▶ [TASK PROMPT] Locate each line in the records containing "room". Copy it.

:: ENTRIES PROVIDED ::

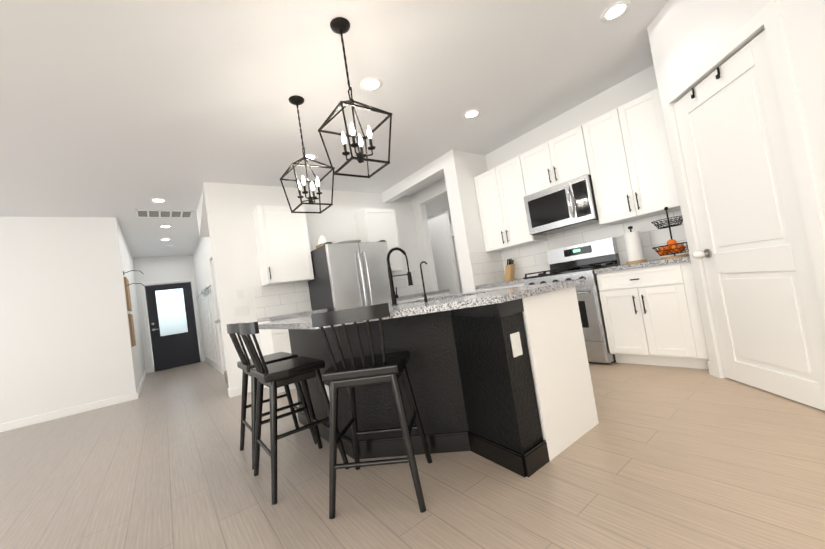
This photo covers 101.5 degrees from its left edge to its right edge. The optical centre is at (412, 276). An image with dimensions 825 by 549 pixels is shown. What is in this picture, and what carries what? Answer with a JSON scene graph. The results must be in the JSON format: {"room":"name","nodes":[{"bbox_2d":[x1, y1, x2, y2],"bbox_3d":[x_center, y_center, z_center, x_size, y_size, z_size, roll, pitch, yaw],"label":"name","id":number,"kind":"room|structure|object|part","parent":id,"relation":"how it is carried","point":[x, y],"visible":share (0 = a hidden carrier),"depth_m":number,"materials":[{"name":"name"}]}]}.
{"room":"kitchen","nodes":[
{"label":"kitchen","id":0,"kind":"room"},
{"bbox_2d":[0,217,136,423],"bbox_3d":[-6.115,0.677,3.688,4.580,2.730,0.120,-7,-3,-37],"label":"wall","id":1,"kind":"structure","parent":0,"point":[65,340],"depth_m":4.61,"materials":[{"name":"white paint"}]},
{"bbox_2d":[0,391,138,432],"bbox_3d":[-5.875,1.970,3.656,4.514,0.100,0.134,-7,-3,-37],"label":"baseboard","id":2,"kind":"structure","parent":1,"relation":"attached to","point":[16,424],"depth_m":4.51,"materials":[{"name":"white wood"}]},
{"bbox_2d":[117,221,145,388],"bbox_3d":[-5.449,0.695,6.515,0.120,2.730,3.600,-7,-3,-37],"label":"wall","id":3,"kind":"structure","parent":0,"point":[137,348],"depth_m":6.32,"materials":[{"name":"white paint"}]},
{"bbox_2d":[128,314,135,346],"bbox_3d":[-4.433,0.839,5.327,0.028,0.500,0.520,-7,-3,-37],"label":"wood panel","id":4,"kind":"object","parent":3,"relation":"attached to","point":[130,317],"depth_m":5.13,"materials":[{"name":"brown wood"}]},
{"bbox_2d":[123,270,143,310],"bbox_3d":[-4.440,0.222,5.417,0.244,0.610,0.520,-7,-3,-37],"label":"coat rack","id":5,"kind":"object","parent":3,"relation":"attached to","point":[129,308],"depth_m":5.19,"materials":[{"name":"brown wood"}]},
{"bbox_2d":[133,255,204,368],"bbox_3d":[-5.956,0.847,8.299,1.440,2.730,0.120,-7,-3,-37],"label":"wall","id":6,"kind":"structure","parent":0,"point":[162,268],"depth_m":8.21,"materials":[{"name":"white paint"}]},
{"bbox_2d":[140,278,204,372],"bbox_3d":[-5.855,1.133,8.244,1.100,2.130,0.016,-7,-3,-37],"label":"door frame","id":7,"kind":"structure","parent":6,"relation":"attached to","point":[146,319],"depth_m":8.14,"materials":[{"name":"white wood"}]},
{"bbox_2d":[145,282,200,371],"bbox_3d":[-5.849,1.178,8.243,0.920,2.040,0.104,-7,-3,-37],"label":"front door","id":8,"kind":"structure","parent":6,"relation":"in","point":[172,325],"depth_m":8.23,"materials":[{"name":"black wood"}]},
{"bbox_2d":[196,189,209,236],"bbox_3d":[-2.906,-0.872,4.951,0.320,0.530,1.210,-7,-3,-37],"label":"ceiling soffit","id":9,"kind":"structure","parent":0,"point":[202,221],"depth_m":5.05,"materials":[{"name":"white paint"}]},
{"bbox_2d":[193,237,225,370],"bbox_3d":[-4.289,0.545,7.156,0.120,2.730,3.990,-7,-3,-37],"label":"wall","id":10,"kind":"structure","parent":0,"point":[201,254],"depth_m":6.83,"materials":[{"name":"white paint"}]},
{"bbox_2d":[137,357,204,395],"bbox_3d":[-4.534,1.890,6.595,1.200,0.100,4.020,-7,-3,-37],"label":"baseboard","id":11,"kind":"structure","parent":10,"relation":"attached to","point":[142,380],"depth_m":6.24,"materials":[{"name":"white wood"}]},
{"bbox_2d":[196,283,222,373],"bbox_3d":[-4.454,1.124,7.323,0.050,1.650,3.115,-7,-3,-37],"label":"trim","id":12,"kind":"structure","parent":10,"relation":"attached to","point":[209,331],"depth_m":7.09,"materials":[{"name":"white wood"}]},
{"bbox_2d":[208,253,223,373],"bbox_3d":[-3.318,0.643,5.784,0.016,2.130,0.800,-7,-3,-37],"label":"door frame","id":13,"kind":"structure","parent":10,"relation":"attached to","point":[210,257],"depth_m":6.06,"materials":[{"name":"white wood"}]},
{"bbox_2d":[212,260,226,369],"bbox_3d":[-3.305,0.679,5.788,0.118,2.045,0.660,-7,-3,-37],"label":"closet door","id":14,"kind":"structure","parent":10,"relation":"in","point":[216,321],"depth_m":6.03,"materials":[{"name":"white wood"}]},
{"bbox_2d":[203,182,421,388],"bbox_3d":[-1.171,-0.009,5.271,3.310,2.730,0.120,-7,-3,-37],"label":"wall","id":15,"kind":"structure","parent":0,"point":[230,208],"depth_m":4.51,"materials":[{"name":"white paint"}]},
{"bbox_2d":[237,290,243,298],"bbox_3d":[-2.232,0.223,4.363,0.070,0.115,0.013,-7,-3,-37],"label":"switch plate","id":16,"kind":"object","parent":15,"relation":"attached to","point":[239,292],"depth_m":4.36,"materials":[{"name":"white plastic"}]},
{"bbox_2d":[234,306,249,316],"bbox_3d":[-2.203,0.441,4.351,0.180,0.115,0.013,-7,-3,-37],"label":"switch plate","id":17,"kind":"object","parent":15,"relation":"attached to","point":[241,311],"depth_m":4.34,"materials":[{"name":"white plastic"}]},
{"bbox_2d":[228,384,266,397],"bbox_3d":[-2.125,1.428,4.339,0.429,0.100,0.148,-7,-3,-37],"label":"baseboard","id":18,"kind":"structure","parent":15,"relation":"attached to","point":[234,392],"depth_m":4.21,"materials":[{"name":"white wood"}]},
{"bbox_2d":[252,205,313,285],"bbox_3d":[-1.755,-0.429,4.596,0.610,1.020,0.364,-7,-3,-37],"label":"upper cabinet","id":19,"kind":"object","parent":15,"relation":"attached to","point":[282,244],"visible":1,"depth_m":4.47,"materials":[{"name":"white wood"}]},
{"bbox_2d":[253,269,425,318],"bbox_3d":[-0.934,0.208,5.332,2.901,0.425,0.008,-7,-3,-37],"label":"wall tile","id":20,"kind":"structure","parent":15,"relation":"attached to","point":[270,300],"depth_m":4.75,"materials":[{"name":"white tile"}]},
{"bbox_2d":[355,209,403,272],"bbox_3d":[-0.536,-0.576,5.525,0.580,1.020,0.364,-7,-3,-37],"label":"upper cabinet","id":21,"kind":"object","parent":15,"relation":"attached to","point":[374,225],"visible":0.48,"depth_m":5.44,"materials":[{"name":"white wood"}]},
{"bbox_2d":[0,0,667,257],"bbox_3d":[-1.561,-1.432,3.495,12.200,0.050,16.500,-7,-3,-37],"label":"ceiling","id":22,"kind":"structure","parent":0,"point":[121,111],"depth_m":2.77,"materials":[{"name":"white paint"}]},
{"bbox_2d":[150,198,166,202],"bbox_3d":[-3.514,-1.056,4.660,0.196,0.006,0.196,-7,-3,-37],"label":"recessed light","id":23,"kind":"object","parent":22,"relation":"in","point":[157,200],"visible":1,"depth_m":4.65,"materials":[{"name":"white plastic"}]},
{"bbox_2d":[136,210,192,217],"bbox_3d":[-3.847,-0.978,5.241,0.700,0.011,0.400,-7,-3,-37],"label":"ceiling vent","id":24,"kind":"object","parent":22,"relation":"in","point":[162,214],"visible":0.94,"depth_m":5.23,"materials":[{"name":"white metal"}]},
{"bbox_2d":[159,225,171,227],"bbox_3d":[-4.319,-0.882,5.893,0.196,0.006,0.196,-7,-3,-37],"label":"recessed light","id":25,"kind":"object","parent":22,"relation":"in","point":[165,226],"visible":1,"depth_m":5.89,"materials":[{"name":"white plastic"}]},
{"bbox_2d":[280,95,334,213],"bbox_3d":[-0.923,-1.046,2.867,0.355,0.956,0.355,-7,-3,-37],"label":"pendant lantern","id":26,"kind":"object","parent":22,"relation":"hanging from","point":[297,100],"visible":0.96,"depth_m":2.85,"materials":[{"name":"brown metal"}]},
{"bbox_2d":[301,154,317,160],"bbox_3d":[-1.233,-1.430,4.027,0.196,0.006,0.196,-7,-3,-37],"label":"recessed light","id":27,"kind":"object","parent":22,"relation":"in","point":[313,156],"visible":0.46,"depth_m":4.01,"materials":[{"name":"white plastic"}]},
{"bbox_2d":[318,17,391,177],"bbox_3d":[-0.396,-1.156,2.158,0.355,0.956,0.355,-7,-3,-37],"label":"pendant lantern","id":28,"kind":"object","parent":22,"relation":"hanging from","point":[340,26],"visible":1,"depth_m":2.14,"materials":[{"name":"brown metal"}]},
{"bbox_2d":[360,77,382,91],"bbox_3d":[-0.345,-1.616,2.832,0.196,0.006,0.196,-7,-3,-37],"label":"recessed light","id":29,"kind":"object","parent":22,"relation":"in","point":[370,84],"visible":1,"depth_m":2.83,"materials":[{"name":"white plastic"}]},
{"bbox_2d":[381,157,443,202],"bbox_3d":[-0.002,-1.482,5.295,0.150,0.170,1.590,-7,-3,-37],"label":"beam","id":30,"kind":"structure","parent":22,"relation":"attached to","point":[434,169],"depth_m":5.16,"materials":[{"name":"white paint"}]},
{"bbox_2d":[463,109,480,118],"bbox_3d":[0.630,-1.732,3.588,0.196,0.006,0.196,-7,-3,-37],"label":"recessed light","id":31,"kind":"object","parent":22,"relation":"in","point":[472,113],"visible":1,"depth_m":3.58,"materials":[{"name":"white plastic"}]},
{"bbox_2d":[600,0,630,22],"bbox_3d":[1.459,-1.908,2.423,0.196,0.006,0.196,-7,-3,-37],"label":"recessed light","id":32,"kind":"object","parent":22,"relation":"in","point":[615,11],"visible":1,"depth_m":2.42,"materials":[{"name":"white plastic"}]},
{"bbox_2d":[0,357,824,548],"bbox_3d":[-1.143,1.314,3.379,12.200,0.050,16.500,-7,-3,-37],"label":"floor","id":33,"kind":"structure","parent":0,"point":[662,457],"depth_m":1.72,"materials":[{"name":"brown wood"}]},
{"bbox_2d":[224,370,227,383],"bbox_3d":[-1.904,0.833,5.355,1.910,1.295,1.070,-7,-3,-37],"label":"carpeted stairs","id":34,"kind":"structure","parent":33,"relation":"on","point":[226,377],"depth_m":5.05,"materials":[{"name":"beige"}]},
{"bbox_2d":[226,323,316,469],"bbox_3d":[-1.034,0.766,2.440,0.445,0.928,0.446,-7,-3,-37],"label":"stool","id":35,"kind":"object","parent":33,"relation":"on","point":[245,364],"visible":0.62,"depth_m":2.37,"materials":[{"name":"black wood"}]},
{"bbox_2d":[257,309,327,393],"bbox_3d":[-1.506,0.929,4.388,0.719,0.905,0.654,-7,-3,-37],"label":"base cabinet","id":36,"kind":"object","parent":33,"relation":"on","point":[272,341],"visible":0.08,"depth_m":4.06,"materials":[{"name":"white wood"}]},
{"bbox_2d":[257,309,327,321],"bbox_3d":[-1.575,0.502,4.412,0.719,0.039,0.626,-7,-3,-37],"label":"countertop","id":37,"kind":"structure","parent":36,"relation":"on","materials":[{"name":"stone"}]},
{"bbox_2d":[238,321,348,504],"bbox_3d":[-0.735,0.702,2.019,0.445,0.928,0.446,-7,-3,-37],"label":"stool","id":38,"kind":"object","parent":33,"relation":"on","point":[273,377],"visible":1,"depth_m":1.91,"materials":[{"name":"black wood"}]},
{"bbox_2d":[308,235,391,311],"bbox_3d":[-0.838,0.336,4.798,0.910,1.910,0.912,-7,-3,-37],"label":"refrigerator","id":39,"kind":"object","parent":33,"relation":"on","point":[348,274],"visible":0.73,"depth_m":4.47,"materials":[{"name":"silver metal"}]},
{"bbox_2d":[311,303,431,518],"bbox_3d":[-0.203,0.609,1.723,0.446,0.928,0.445,-9,-2,7],"label":"stool","id":40,"kind":"object","parent":33,"relation":"on","point":[351,373],"visible":1,"depth_m":1.57,"materials":[{"name":"black wood"}]},
{"bbox_2d":[258,247,598,477],"bbox_3d":[-0.106,0.431,2.425,1.460,1.302,2.065,-7,-3,-37],"label":"kitchen island","id":41,"kind":"object","parent":33,"relation":"on","point":[501,377],"visible":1,"depth_m":1.94,"materials":[{"name":"black wood"}]},
{"bbox_2d":[386,247,413,305],"bbox_3d":[-0.086,-0.015,2.481,0.215,0.422,0.082,-7,-3,-37],"label":"faucet","id":42,"kind":"object","parent":41,"relation":"on","point":[394,295],"depth_m":2.44,"materials":[{"name":"black metal"}]},
{"bbox_2d":[419,261,427,302],"bbox_3d":[0.078,0.029,2.125,0.065,0.257,0.038,-7,-3,-37],"label":"faucet","id":43,"kind":"object","parent":41,"relation":"on","point":[425,296],"depth_m":2.10,"materials":[{"name":"black metal"}]},
{"bbox_3d":[-0.146,1.038,2.307,0.650,0.107,1.965,-7,-3,-37],"label":"skirting","id":44,"kind":"part","parent":41,"relation":"part of","materials":[{"name":"black wood"}]},
{"bbox_2d":[475,279,524,290],"bbox_3d":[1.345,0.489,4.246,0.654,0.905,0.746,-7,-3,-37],"label":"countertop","id":45,"kind":"structure","parent":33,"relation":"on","point":[508,284],"depth_m":4.08,"materials":[{"name":"white stone"}]},
{"bbox_2d":[504,258,515,280],"bbox_3d":[1.295,-0.099,4.506,0.169,0.291,0.100,-7,-3,-37],"label":"knife block","id":46,"kind":"object","parent":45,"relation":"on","point":[509,271],"visible":1,"depth_m":4.48,"materials":[{"name":"brown wood"}]},
{"bbox_2d":[523,237,619,363],"bbox_3d":[1.740,0.253,3.627,0.692,1.200,0.754,-7,-3,-37],"label":"range","id":47,"kind":"object","parent":33,"relation":"on","point":[580,261],"visible":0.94,"depth_m":3.32,"materials":[{"name":"silver metal"}]},
{"bbox_2d":[594,256,708,368],"bbox_3d":[2.234,0.303,3.049,0.654,0.905,0.726,-7,-3,-37],"label":"base cabinet","id":48,"kind":"object","parent":33,"relation":"on","point":[651,313],"visible":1,"depth_m":2.85,"materials":[{"name":"white wood"}]},
{"bbox_2d":[594,256,708,273],"bbox_3d":[2.174,-0.126,3.071,0.626,0.039,0.726,-7,-3,-37],"label":"countertop","id":49,"kind":"structure","parent":48,"relation":"on","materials":[{"name":"stone"}]},
{"bbox_2d":[623,226,646,263],"bbox_3d":[2.148,-0.315,3.278,0.170,0.360,0.170,-7,-3,-37],"label":"paper towel","id":50,"kind":"object","parent":49,"relation":"on","point":[633,247],"visible":1,"depth_m":3.22,"materials":[{"name":"white paper"}]},
{"bbox_2d":[651,207,689,259],"bbox_3d":[2.192,-0.380,2.862,0.296,0.440,0.296,-7,-3,-37],"label":"fruit basket","id":51,"kind":"object","parent":49,"relation":"on","point":[673,246],"visible":0.92,"depth_m":2.83,"materials":[{"name":"black metal"}]},
{"bbox_2d":[396,289,448,300],"bbox_3d":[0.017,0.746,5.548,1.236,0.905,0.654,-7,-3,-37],"label":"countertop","id":52,"kind":"structure","parent":0,"point":[428,294],"depth_m":5.42,"materials":[{"name":"white stone"}]},
{"bbox_2d":[425,194,450,217],"bbox_3d":[0.006,-1.351,7.684,1.480,0.229,5.420,-7,-3,-37],"label":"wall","id":53,"kind":"structure","parent":0,"point":[437,205],"depth_m":6.47,"materials":[{"name":"white paint"}]},
{"bbox_2d":[427,210,460,294],"bbox_3d":[0.534,-0.182,7.324,0.100,2.730,1.090,-7,-3,-37],"label":"wall","id":54,"kind":"structure","parent":0,"point":[443,251],"depth_m":7.03,"materials":[{"name":"white paint"}]},
{"bbox_2d":[449,218,460,291],"bbox_3d":[0.351,-0.093,8.756,0.120,2.730,4.050,-7,-3,-37],"label":"wall","id":55,"kind":"structure","parent":0,"point":[450,222],"depth_m":7.80,"materials":[{"name":"white paint"}]},
{"bbox_2d":[453,238,462,292],"bbox_3d":[1.438,0.039,7.596,0.245,2.035,0.861,-7,-3,-37],"label":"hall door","id":56,"kind":"structure","parent":55,"relation":"in","point":[457,265],"depth_m":7.86,"materials":[{"name":"white wood"}]},
{"bbox_2d":[441,149,486,292],"bbox_3d":[1.558,-0.429,5.154,2.250,2.730,0.220,-7,-3,-37],"label":"wall","id":57,"kind":"structure","parent":0,"point":[462,169],"depth_m":4.51,"materials":[{"name":"white paint"}]},
{"bbox_2d":[469,251,504,285],"bbox_3d":[1.026,-0.125,4.568,0.639,0.430,0.008,-7,-3,-37],"label":"wall tiles","id":58,"kind":"structure","parent":57,"relation":"attached to","point":[487,267],"depth_m":4.55,"materials":[{"name":"white tile"}]},
{"bbox_2d":[411,65,657,291],"bbox_3d":[1.421,-0.430,4.645,0.120,2.730,4.290,-7,-3,-37],"label":"wall","id":59,"kind":"structure","parent":0,"point":[637,85],"depth_m":4.14,"materials":[{"name":"white paint"}]},
{"bbox_2d":[474,156,547,251],"bbox_3d":[1.250,-0.910,4.391,0.364,1.040,0.740,-7,-3,-37],"label":"upper cabinet","id":60,"kind":"object","parent":59,"relation":"attached to","point":[500,192],"visible":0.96,"depth_m":4.27,"materials":[{"name":"white wood"}]},
{"bbox_2d":[520,126,590,195],"bbox_3d":[1.653,-1.262,3.807,0.364,0.515,0.745,-7,-3,-37],"label":"upper cabinet","id":61,"kind":"object","parent":59,"relation":"attached to","point":[562,158],"visible":0.83,"depth_m":3.68,"materials":[{"name":"white wood"}]},
{"bbox_2d":[524,174,598,234],"bbox_3d":[1.686,-0.771,3.755,0.452,0.465,0.741,-7,-3,-37],"label":"over-the-range microwave","id":62,"kind":"object","parent":61,"relation":"attached to","point":[567,205],"visible":0.98,"depth_m":3.61,"materials":[{"name":"silver metal"}]},
{"bbox_2d":[501,209,688,278],"bbox_3d":[1.937,-0.336,3.877,0.008,0.515,2.238,-7,-3,-37],"label":"wall tile","id":63,"kind":"structure","parent":59,"relation":"attached to","point":[525,258],"depth_m":3.68,"materials":[{"name":"white tile"}]},
{"bbox_2d":[582,88,680,224],"bbox_3d":[2.134,-1.095,3.200,0.364,1.040,0.739,-7,-3,-37],"label":"upper cabinet","id":64,"kind":"object","parent":59,"relation":"attached to","point":[630,162],"visible":0.81,"depth_m":3.11,"materials":[{"name":"white wood"}]},
{"bbox_2d":[647,0,824,377],"bbox_3d":[1.736,-0.694,-0.479,0.120,2.730,6.200,-9,-2,7],"label":"wall","id":65,"kind":"structure","parent":0,"point":[687,38],"depth_m":1.97,"materials":[{"name":"white paint"}]},
{"bbox_2d":[707,361,711,374],"bbox_3d":[2.245,0.686,2.525,0.014,0.100,0.050,-9,-2,7],"label":"baseboard","id":66,"kind":"structure","parent":65,"relation":"attached to","point":[709,367],"depth_m":2.54,"materials":[{"name":"white wood"}]},
{"bbox_2d":[661,0,824,377],"bbox_3d":[2.032,-0.329,2.096,0.018,2.135,0.930,-9,-2,7],"label":"door frame","id":67,"kind":"structure","parent":65,"relation":"attached to","point":[769,17],"depth_m":1.72,"materials":[{"name":"white wood"}]},
{"bbox_2d":[674,30,824,410],"bbox_3d":[2.063,-0.293,2.105,0.559,2.038,0.616,-7,-3,-37],"label":"pantry door","id":68,"kind":"structure","parent":65,"relation":"in","point":[754,253],"depth_m":2.02,"materials":[{"name":"white wood"}]}
]}

:::

▶ [REPLY TO THE TASK]
This photo covers 101.5 degrees from its left edge to its right edge. The optical centre is at (412, 276). An image with dimensions 825 by 549 pixels is shown. What is in this picture, and what carries what? Answer with a JSON scene graph. The results must be in the JSON format: {"room":"name","nodes":[{"bbox_2d":[x1, y1, x2, y2],"bbox_3d":[x_center, y_center, z_center, x_size, y_size, z_size, roll, pitch, yaw],"label":"name","id":number,"kind":"room|structure|object|part","parent":id,"relation":"how it is carried","point":[x, y],"visible":share (0 = a hidden carrier),"depth_m":number,"materials":[{"name":"name"}]}]}.
{"room":"kitchen","nodes":[
{"label":"kitchen","id":0,"kind":"room"},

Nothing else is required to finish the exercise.